Out of nowhere, he fires up the lights and sirens, and we pull in behind a small beat-up pickup truck, the bed sagging with tools and equipment. As we approach the vehicle from the driver’s side, I ask what the driver did. “He ran a red light,” Turner replies. I never saw it.
The driver owns up to it, citing the heavy load as the reason why he didn’t slam on the brakes. Turner lets him off with a warning.
“It’s an expensive ticket,” he grins afterward.
The rest of the day is a blur of citations and fender benders, drivers either not paying attention or purposefully trying to skirt the rules of the road. Finally, Turner navigates us to Redondo Dog Park, where he aims his Africa Twin at the sidewalk.
The afternoon sun lights up the grass as we cruise through, saying hello to local dog owners who are either taking a late lunch or skipping out early from work.

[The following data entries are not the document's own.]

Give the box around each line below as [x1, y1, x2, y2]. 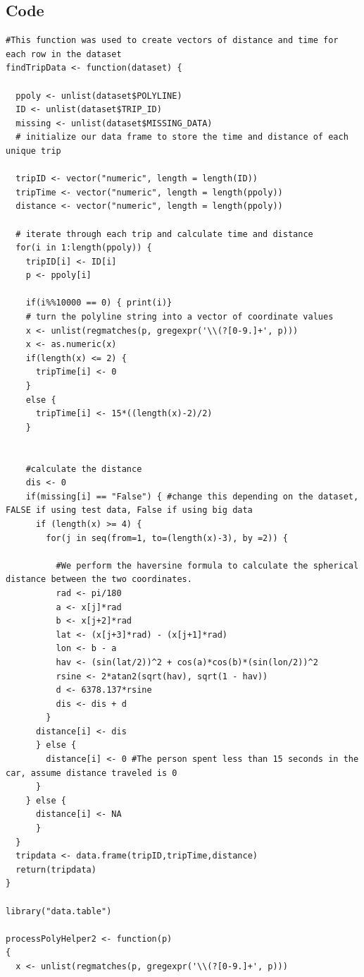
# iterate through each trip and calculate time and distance [15, 229, 313, 239]
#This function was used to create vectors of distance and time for [6, 35, 339, 46]
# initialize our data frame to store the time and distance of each [15, 132, 349, 142]
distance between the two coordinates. [6, 574, 192, 585]
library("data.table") [6, 906, 112, 916]
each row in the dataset [6, 49, 122, 59]
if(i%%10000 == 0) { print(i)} [25, 298, 172, 308]
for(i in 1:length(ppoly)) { [15, 243, 152, 253]
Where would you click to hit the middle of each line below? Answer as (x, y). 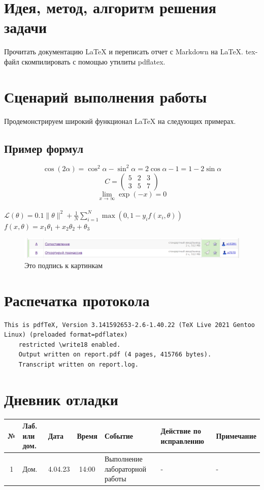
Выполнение (123, 459)
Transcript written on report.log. (78, 364)
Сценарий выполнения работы (106, 96)
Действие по (181, 430)
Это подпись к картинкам (64, 265)
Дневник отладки (61, 399)
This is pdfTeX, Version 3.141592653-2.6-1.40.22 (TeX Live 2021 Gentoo (129, 325)
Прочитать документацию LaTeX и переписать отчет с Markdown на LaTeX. (124, 52)
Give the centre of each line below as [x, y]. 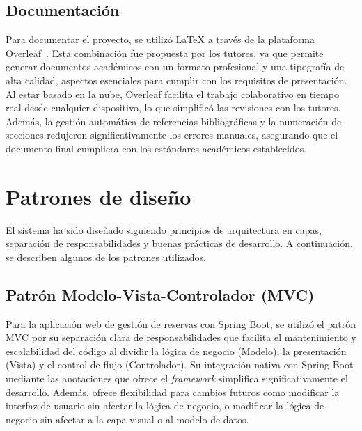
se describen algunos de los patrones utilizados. [106, 257]
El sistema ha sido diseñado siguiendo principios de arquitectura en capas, [164, 229]
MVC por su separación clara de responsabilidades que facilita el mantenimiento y [181, 337]
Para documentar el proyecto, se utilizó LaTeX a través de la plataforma [160, 39]
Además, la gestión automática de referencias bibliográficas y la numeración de [174, 121]
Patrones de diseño [99, 196]
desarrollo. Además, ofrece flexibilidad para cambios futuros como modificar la [173, 392]
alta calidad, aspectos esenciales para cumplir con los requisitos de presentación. [176, 80]
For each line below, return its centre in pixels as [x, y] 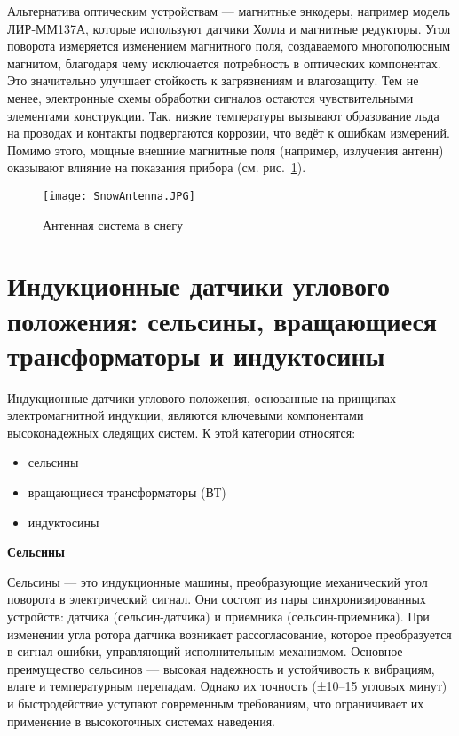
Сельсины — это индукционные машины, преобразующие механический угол [218, 581]
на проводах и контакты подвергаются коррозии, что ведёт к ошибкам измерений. [229, 133]
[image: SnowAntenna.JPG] [119, 196]
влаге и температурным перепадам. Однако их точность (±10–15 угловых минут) [227, 686]
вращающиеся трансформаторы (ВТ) [127, 492]
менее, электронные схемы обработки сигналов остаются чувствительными [210, 97]
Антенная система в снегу [113, 224]
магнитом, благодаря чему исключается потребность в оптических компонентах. [224, 63]
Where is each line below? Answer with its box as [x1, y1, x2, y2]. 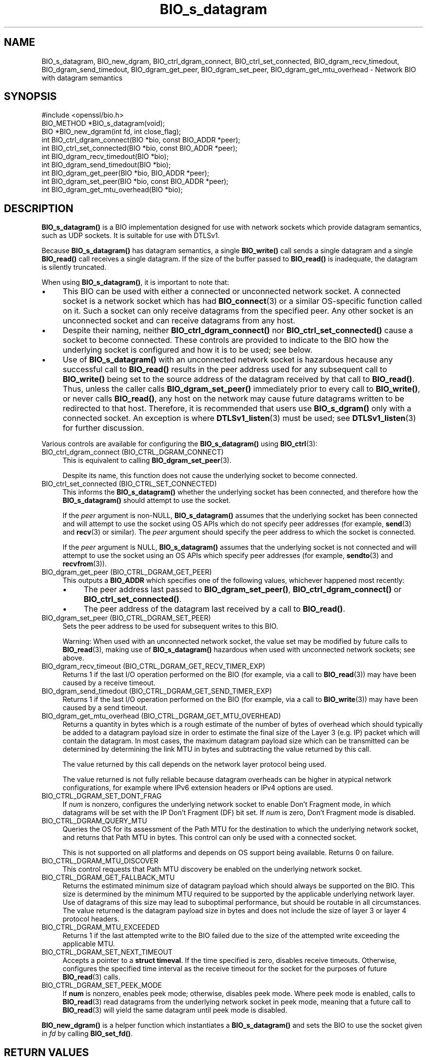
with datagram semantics [41, 73, 123, 82]
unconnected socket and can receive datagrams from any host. [62, 316, 295, 326]
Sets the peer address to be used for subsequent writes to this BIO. [62, 622, 278, 631]
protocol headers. [62, 915, 119, 923]
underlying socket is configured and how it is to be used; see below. [62, 345, 312, 355]
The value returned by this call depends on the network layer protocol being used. [62, 760, 327, 769]
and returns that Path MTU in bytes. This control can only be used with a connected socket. [62, 833, 357, 842]
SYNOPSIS [4, 90, 57, 103]
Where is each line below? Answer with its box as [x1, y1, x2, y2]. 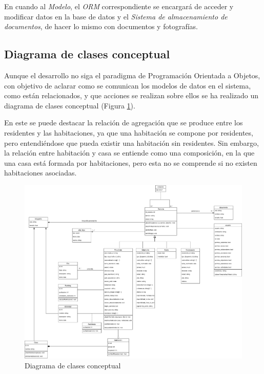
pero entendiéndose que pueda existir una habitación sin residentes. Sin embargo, [4, 137, 259, 148]
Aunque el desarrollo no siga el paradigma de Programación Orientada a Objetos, [4, 70, 260, 80]
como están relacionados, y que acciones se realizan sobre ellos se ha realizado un [4, 90, 259, 101]
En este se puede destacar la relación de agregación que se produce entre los [4, 117, 243, 128]
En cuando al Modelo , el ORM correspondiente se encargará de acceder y [4, 1, 234, 11]
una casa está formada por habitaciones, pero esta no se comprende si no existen [4, 157, 257, 168]
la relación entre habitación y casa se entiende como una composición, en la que [4, 147, 255, 158]
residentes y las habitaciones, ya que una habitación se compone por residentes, [4, 127, 253, 138]
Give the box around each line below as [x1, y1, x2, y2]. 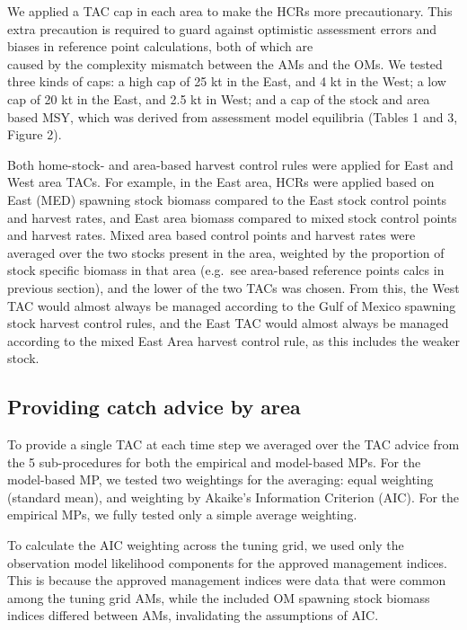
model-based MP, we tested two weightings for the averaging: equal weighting [7, 470, 434, 489]
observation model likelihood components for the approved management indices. [7, 553, 447, 572]
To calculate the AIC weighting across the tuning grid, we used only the [7, 536, 404, 555]
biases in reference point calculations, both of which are [7, 37, 313, 56]
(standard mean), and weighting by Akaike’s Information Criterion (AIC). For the [7, 487, 460, 506]
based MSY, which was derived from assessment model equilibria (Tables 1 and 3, [7, 107, 458, 126]
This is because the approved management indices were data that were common [7, 571, 446, 590]
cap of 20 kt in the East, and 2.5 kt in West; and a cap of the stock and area [7, 89, 430, 108]
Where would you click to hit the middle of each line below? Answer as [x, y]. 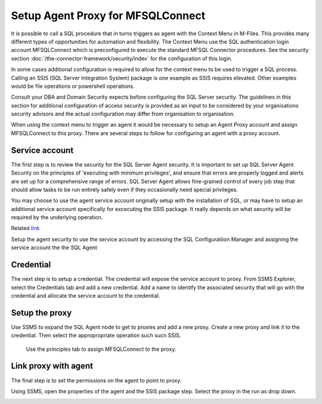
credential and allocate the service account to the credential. [86, 295]
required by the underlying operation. [57, 218]
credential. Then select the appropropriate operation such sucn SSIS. [96, 335]
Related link [25, 228]
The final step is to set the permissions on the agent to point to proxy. [96, 380]
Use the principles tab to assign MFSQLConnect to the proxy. [101, 349]
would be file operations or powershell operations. [73, 86]
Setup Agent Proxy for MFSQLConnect [108, 16]
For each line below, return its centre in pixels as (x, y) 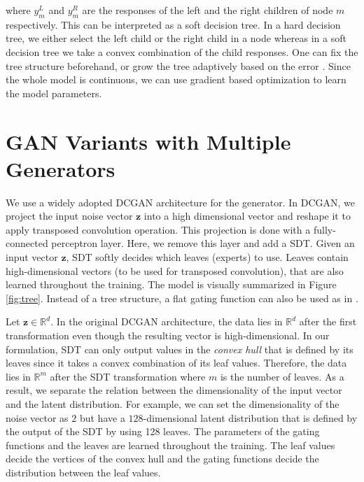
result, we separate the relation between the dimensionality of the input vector (174, 390)
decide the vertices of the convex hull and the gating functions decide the (162, 459)
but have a (102, 417)
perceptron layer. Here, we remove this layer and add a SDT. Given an (203, 243)
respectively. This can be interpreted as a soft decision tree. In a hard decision (173, 24)
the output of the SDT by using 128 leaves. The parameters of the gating (163, 431)
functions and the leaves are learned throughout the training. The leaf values (170, 445)
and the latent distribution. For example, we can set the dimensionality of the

“Believe it or not, a lot of cars are broken into during the day here,” he says.
His eyes scan the area as we do a quick lap through the top and bottom parking lots. The coast is clear, so we head back toward the station, rounding out an eight-hour day in the saddle.
“It’s something I’ve just always wanted to do ever since I was a kid,” sums up the sarge when we’re back at the station. “There’s ups and downs to it, but it’s a good profession. The community engagement, the camaraderie, the friendships you make, and the opportunity to do different things, it just makes for an incredible time,” he says.
“If you’re going to work hard and put yourself out there, on the line, you’ve got to enjoy what you’re doing. We’re pretty lucky.”